START Exercise data

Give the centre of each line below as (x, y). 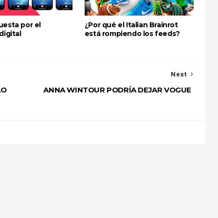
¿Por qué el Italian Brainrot (131, 25)
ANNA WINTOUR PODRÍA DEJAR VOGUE (117, 90)
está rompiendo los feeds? (132, 34)
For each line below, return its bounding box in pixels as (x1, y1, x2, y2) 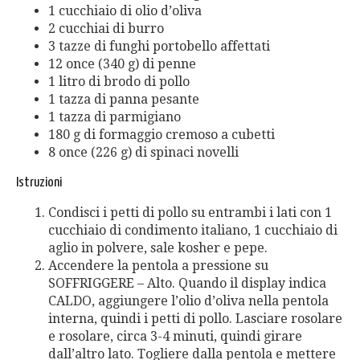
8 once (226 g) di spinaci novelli (48, 145, 239, 160)
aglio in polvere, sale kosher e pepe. (48, 240, 268, 256)
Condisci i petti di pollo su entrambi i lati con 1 (48, 205, 332, 220)
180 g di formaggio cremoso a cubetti (48, 127, 275, 142)
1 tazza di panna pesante (48, 92, 199, 107)
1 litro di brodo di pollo (48, 74, 190, 89)
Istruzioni (16, 176, 62, 190)
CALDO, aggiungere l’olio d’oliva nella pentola (48, 293, 329, 309)
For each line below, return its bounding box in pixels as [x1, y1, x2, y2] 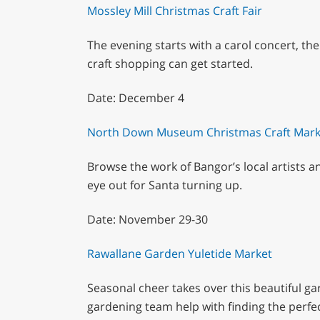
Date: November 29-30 [86, 211, 208, 227]
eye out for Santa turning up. [86, 176, 242, 193]
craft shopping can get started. [86, 55, 253, 71]
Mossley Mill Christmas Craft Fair [86, 2, 262, 19]
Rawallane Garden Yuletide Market [86, 245, 272, 261]
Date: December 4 [86, 89, 184, 106]
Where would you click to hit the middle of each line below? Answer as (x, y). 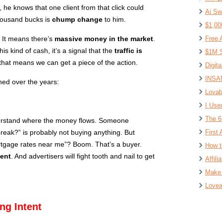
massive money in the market (104, 38)
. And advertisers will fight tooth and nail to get (83, 156)
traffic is (128, 50)
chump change (77, 19)
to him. (114, 19)
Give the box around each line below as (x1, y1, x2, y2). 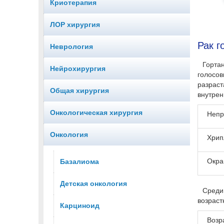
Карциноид (60, 201, 99, 210)
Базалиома (60, 157, 99, 166)
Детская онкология (60, 179, 127, 188)
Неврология (50, 42, 93, 51)
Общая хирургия (50, 86, 109, 95)
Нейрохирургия (50, 64, 105, 73)
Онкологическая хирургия (50, 108, 142, 117)
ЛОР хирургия (50, 20, 100, 29)
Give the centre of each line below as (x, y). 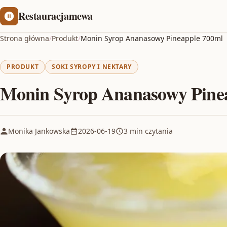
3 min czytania (148, 131)
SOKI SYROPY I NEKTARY (92, 67)
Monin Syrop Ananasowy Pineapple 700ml (152, 38)
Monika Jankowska (39, 131)
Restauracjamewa (55, 16)
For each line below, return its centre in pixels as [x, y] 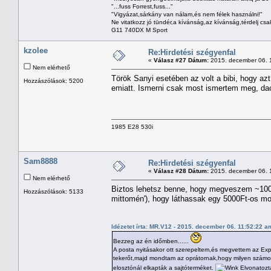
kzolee [36, 50]
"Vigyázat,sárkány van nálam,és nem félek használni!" [187, 14]
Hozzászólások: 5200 [54, 80]
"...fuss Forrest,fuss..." [142, 6]
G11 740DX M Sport [139, 30]
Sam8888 [41, 161]
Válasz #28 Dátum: [181, 171]
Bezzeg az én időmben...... [152, 241]
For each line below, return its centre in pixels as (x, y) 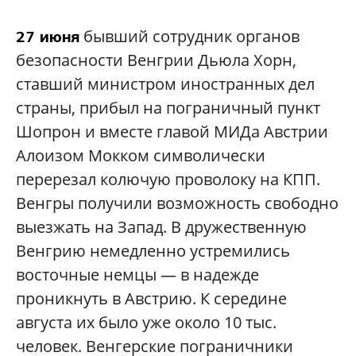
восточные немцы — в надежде (137, 274)
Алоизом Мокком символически (141, 155)
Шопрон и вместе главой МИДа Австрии (172, 131)
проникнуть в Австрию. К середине (151, 298)
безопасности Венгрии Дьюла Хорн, (156, 60)
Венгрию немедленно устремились (153, 250)
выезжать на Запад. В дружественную (161, 226)
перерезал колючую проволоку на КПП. (168, 179)
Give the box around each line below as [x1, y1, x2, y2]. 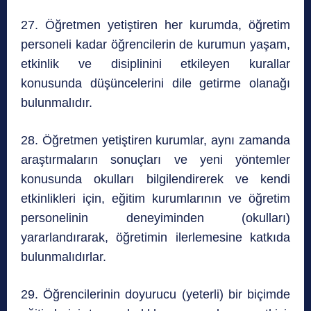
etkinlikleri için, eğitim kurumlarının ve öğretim [21, 192, 290, 206]
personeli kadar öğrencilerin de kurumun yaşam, [21, 37, 290, 52]
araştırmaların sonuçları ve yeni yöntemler [21, 153, 290, 167]
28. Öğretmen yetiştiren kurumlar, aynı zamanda [21, 133, 290, 148]
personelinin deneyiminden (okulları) [21, 211, 290, 226]
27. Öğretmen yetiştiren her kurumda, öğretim [21, 18, 290, 33]
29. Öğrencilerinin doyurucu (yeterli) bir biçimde [21, 287, 290, 302]
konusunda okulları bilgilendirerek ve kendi [21, 172, 290, 187]
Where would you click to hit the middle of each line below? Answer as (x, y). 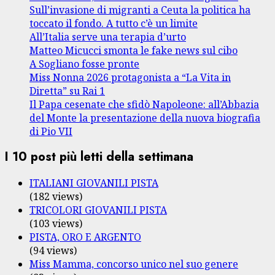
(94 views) (53, 250)
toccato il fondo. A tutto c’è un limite (114, 23)
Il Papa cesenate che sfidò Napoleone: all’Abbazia (144, 104)
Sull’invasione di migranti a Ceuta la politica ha (140, 10)
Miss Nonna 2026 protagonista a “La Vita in (130, 77)
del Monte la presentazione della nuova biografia (145, 118)
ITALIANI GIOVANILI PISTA (94, 183)
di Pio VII (51, 131)

END Exercise data

Task details
If a picture sits between the line containing "traffic is (128, 50)" and the line containing "ЛОР хирургия (50, 20, 100, 29)", leave it out, and return the lines of that range above exactly, both ends included.

Task result
traffic is (128, 50)
chump change (77, 19)
to him. (114, 19)
Give the box around each line below as (x1, y1, x2, y2). 
Карциноид (60, 201, 99, 210)
Базалиома (60, 157, 99, 166)
Детская онкология (60, 179, 127, 188)
Неврология (50, 42, 93, 51)
Общая хирургия (50, 86, 109, 95)
Нейрохирургия (50, 64, 105, 73)
Онкологическая хирургия (50, 108, 142, 117)
ЛОР хирургия (50, 20, 100, 29)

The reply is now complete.